Bestimmen, ob ein Proteinmodell einen Backbone Clash enthält

Ich habe ein Ensemble von Homologiemodellen eines Proteins und möchte nun jene Modelle entfernen, die Rückgratkollisionen aufweisen. Ich könnte natürlich mit dem Auge nachsehen, aber das ist subjektiv und wird wahrscheinlich nicht zur Veröffentlichung akzeptiert.

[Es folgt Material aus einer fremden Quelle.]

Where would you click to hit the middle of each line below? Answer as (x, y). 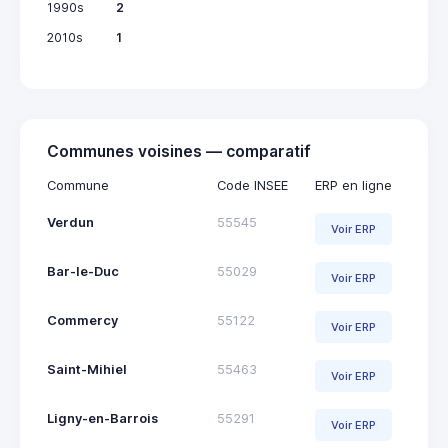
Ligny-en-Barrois (102, 419)
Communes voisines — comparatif (179, 152)
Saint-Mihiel (87, 370)
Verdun (70, 223)
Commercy (82, 321)
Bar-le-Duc (83, 272)
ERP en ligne (353, 186)
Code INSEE (252, 186)
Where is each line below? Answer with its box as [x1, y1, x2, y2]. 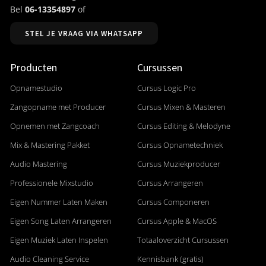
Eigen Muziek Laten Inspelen [10, 235, 108, 246]
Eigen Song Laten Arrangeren [10, 216, 112, 227]
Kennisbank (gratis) [137, 254, 204, 265]
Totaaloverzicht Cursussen [137, 235, 229, 246]
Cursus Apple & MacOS [137, 216, 217, 227]
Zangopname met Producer [10, 102, 106, 113]
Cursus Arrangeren [137, 178, 203, 189]
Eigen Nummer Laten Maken [10, 197, 107, 208]
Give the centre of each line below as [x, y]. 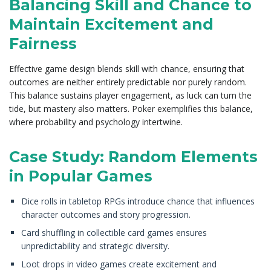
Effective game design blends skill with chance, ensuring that [127, 68]
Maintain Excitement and [111, 24]
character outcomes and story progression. [106, 214]
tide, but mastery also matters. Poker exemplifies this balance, [131, 108]
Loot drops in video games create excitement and [119, 264]
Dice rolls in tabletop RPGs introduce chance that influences [138, 201]
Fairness [43, 43]
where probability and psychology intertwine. [96, 122]
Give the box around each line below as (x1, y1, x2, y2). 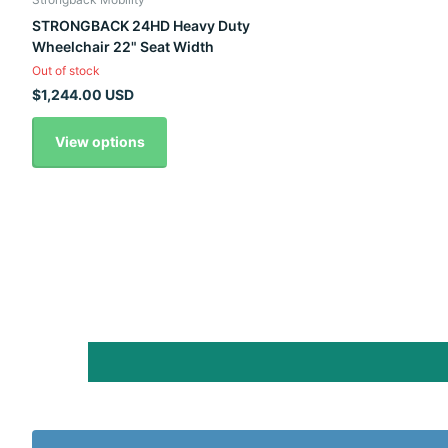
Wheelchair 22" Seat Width (32, 38, 214, 56)
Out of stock (32, 63, 100, 79)
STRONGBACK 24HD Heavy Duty (32, 17, 250, 35)
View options (54, 133, 145, 151)
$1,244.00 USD (32, 86, 134, 104)
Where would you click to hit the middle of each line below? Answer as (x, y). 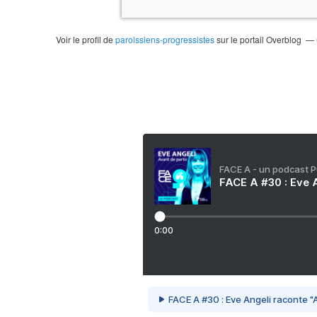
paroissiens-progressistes (165, 39)
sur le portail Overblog (258, 39)
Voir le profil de (86, 39)
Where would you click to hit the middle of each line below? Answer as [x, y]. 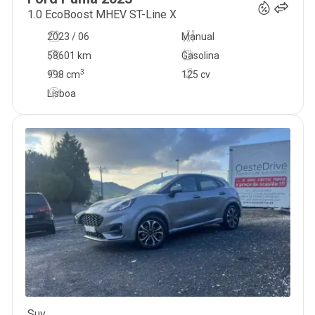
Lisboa [61, 94]
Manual [198, 37]
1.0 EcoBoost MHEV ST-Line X [102, 14]
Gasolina [200, 56]
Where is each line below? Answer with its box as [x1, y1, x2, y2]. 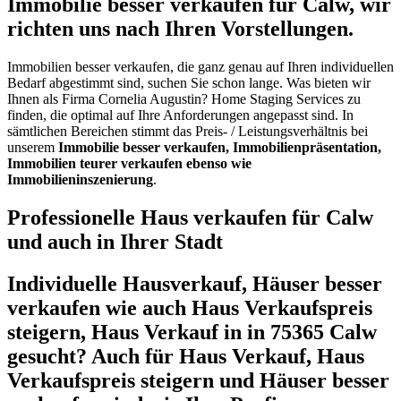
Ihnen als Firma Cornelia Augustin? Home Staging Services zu [7, 91, 361, 107]
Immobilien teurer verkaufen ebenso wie [7, 156, 252, 172]
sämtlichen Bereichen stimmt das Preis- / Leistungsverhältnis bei [7, 124, 368, 140]
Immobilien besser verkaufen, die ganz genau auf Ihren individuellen [7, 59, 394, 75]
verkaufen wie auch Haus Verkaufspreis [7, 295, 372, 320]
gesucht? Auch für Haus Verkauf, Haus [7, 344, 364, 368]
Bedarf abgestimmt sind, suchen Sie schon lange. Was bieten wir [7, 75, 371, 91]
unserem [7, 140, 58, 156]
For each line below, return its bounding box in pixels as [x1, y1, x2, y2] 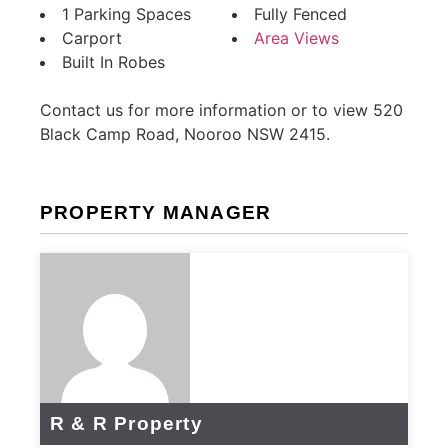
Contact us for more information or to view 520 [40, 99, 403, 120]
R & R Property [50, 413, 203, 435]
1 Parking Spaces [62, 3, 191, 24]
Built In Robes [62, 51, 165, 72]
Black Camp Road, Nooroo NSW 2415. [40, 123, 330, 144]
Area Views [254, 27, 339, 48]
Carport [62, 27, 122, 48]
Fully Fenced [254, 3, 347, 24]
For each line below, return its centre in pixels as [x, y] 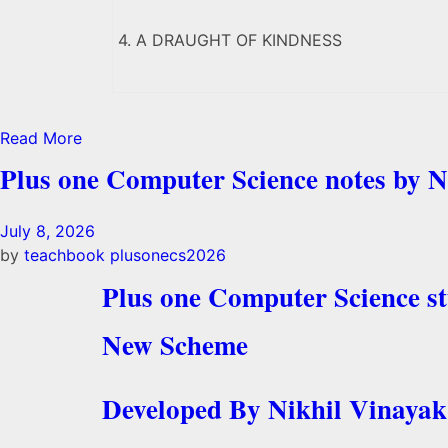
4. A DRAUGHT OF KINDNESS [230, 40]
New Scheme [175, 344]
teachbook [67, 255]
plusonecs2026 [168, 255]
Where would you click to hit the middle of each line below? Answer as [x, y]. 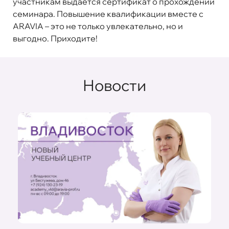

Was ist die beste (reproduzierbare) Methode, um festzustellen, ob ein bestimmtes Proteinmodell einen Rückgratkonflikt enthält?

Antworten (1)

Der Weg, um sterische Kollisionen zwischen zwei beliebigen Atomen, Rückgrat oder auf andere Weise, zu überprüfen, besteht darin, ihren euklidischen Abstand zu berechnen. Wenn aund bzwei Atome darstellen (mit a_xder X-Koordinate des Atoms ausw.), können Sie ihren euklidischen Abstand wie folgt berechnen.

d(a, b) = sqrt( (a_x - b_x)^2 + (a_y - b_y)^2 + (a_z - b_z)^2) )

Die Idee wäre also im Wesentlichen, den paarweisen Abstand zwischen jedem der Rückgratatome zu berechnen. Bei jedem Atompaar kommt es zu sterischen Kollisionen, wenn der Abstand zwischen ihnen unter eine bestimmte Schwelle fällt. Wenn ich mich recht erinnere, ist diese Schwelle die Summe der Van-der-Waals-Radien der beiden Atome.

Ich gehe davon aus, dass die Variablen a und b Atomradien der beiden jeweiligen Atome darstellen. Also ist a_x der Atomradius von a * die x-Koordinate? Gibt diese Gleichung keinen Fehler zurück, wenn ich versuche, eine -ve-Zahl zu quadrieren? Um einen sterischen Zusammenstoß zu bestimmen, addiere ich die Radien der Atome a und b und wenn dieser Wert größer ist als der Wert aus der Gleichung, habe ich einen Zusammenstoß?
Ja, aund bsind dreidimensionale Vektoren, die jeweils die X-, Y- und Z-Koordinaten der beiden Atome enthalten. Der Wert in sqrt()ist jedoch immer nicht negativ, da jede der drei Differenzen quadriert wird, sodass es kein Problem sein sollte, einen undefinierten Wert zu erhalten. Ich habe die Antwort aktualisiert.